Material for this task
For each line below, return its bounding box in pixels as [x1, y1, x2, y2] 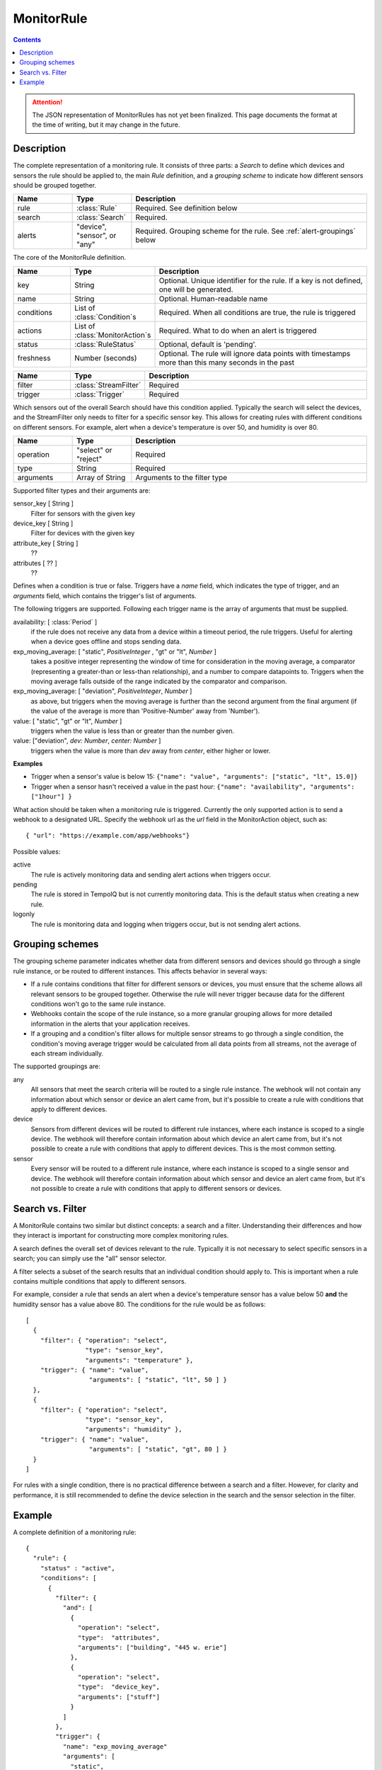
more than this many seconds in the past [158, 358, 295, 367]
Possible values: [13, 847, 61, 856]
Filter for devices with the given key [30, 529, 135, 537]
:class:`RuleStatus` [74, 339, 137, 349]
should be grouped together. [13, 181, 97, 189]
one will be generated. [158, 284, 233, 294]
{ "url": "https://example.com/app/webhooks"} [25, 832, 190, 840]
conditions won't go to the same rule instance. [30, 1000, 166, 1008]
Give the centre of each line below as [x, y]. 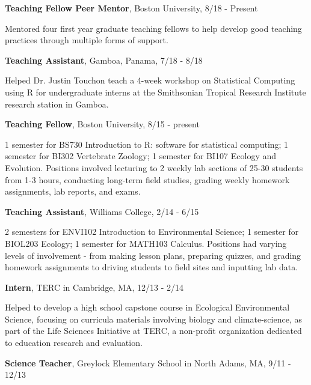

Work task
The lines to copy begin at the one containing "Filter for devices" and end at the last line of the records. Set down exactly those lines and no others, both ends included, and omit all pictures.

Response area
Filter for devices with the given key [30, 529, 135, 537]
:class:`RuleStatus` [74, 339, 137, 349]
should be grouped together. [13, 181, 97, 189]
one will be generated. [158, 284, 233, 294]
{ "url": "https://example.com/app/webhooks"} [25, 832, 190, 840]
conditions won't go to the same rule instance. [30, 1000, 166, 1008]
Give the centre of each line below as [x, y]. 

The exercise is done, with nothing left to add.